Print each entry as it appears. Images stay out of the copy.

[Data section — start]

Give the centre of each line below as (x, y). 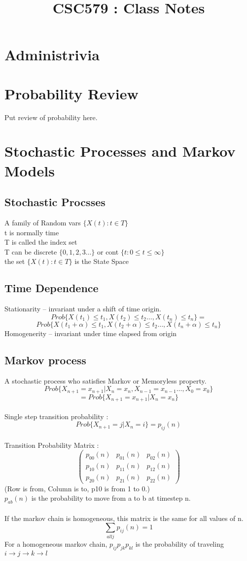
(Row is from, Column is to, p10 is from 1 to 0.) (77, 488)
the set (15, 261)
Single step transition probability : (56, 416)
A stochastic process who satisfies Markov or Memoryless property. (106, 380)
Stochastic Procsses (55, 202)
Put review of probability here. (51, 117)
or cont (108, 251)
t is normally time (32, 232)
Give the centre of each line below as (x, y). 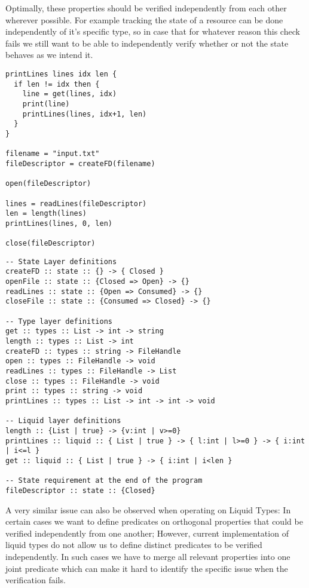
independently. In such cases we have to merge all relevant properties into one (148, 556)
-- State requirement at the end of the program (104, 481)
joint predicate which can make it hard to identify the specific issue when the (147, 568)
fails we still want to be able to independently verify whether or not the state (147, 43)
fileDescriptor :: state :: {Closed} (80, 490)
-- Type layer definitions (59, 321)
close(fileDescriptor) (51, 244)
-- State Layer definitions (61, 261)
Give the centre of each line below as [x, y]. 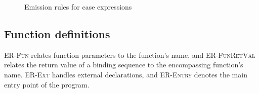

[Data section — finish]

Finished task.
Give the centre of each line below as (x, y). 
(Row is from, Column is to, p10 is from 1 to 0.) (77, 488)
the set (15, 261)
Single step transition probability : (56, 416)
A stochastic process who satisfies Markov or Memoryless property. (106, 380)
Stochastic Procsses (55, 202)
Put review of probability here. (51, 117)
or cont (108, 251)
t is normally time (32, 232)
Give the centre of each line below as (x, y). 
independently. In such cases we have to merge all relevant properties into one (148, 556)
-- State requirement at the end of the program (104, 481)
joint predicate which can make it hard to identify the specific issue when the (147, 568)
fails we still want to be able to independently verify whether or not the state (147, 43)
fileDescriptor :: state :: {Closed} (80, 490)
-- Type layer definitions (59, 321)
close(fileDescriptor) (51, 244)
-- State Layer definitions (61, 261)
Give the centre of each line below as [x, y]. 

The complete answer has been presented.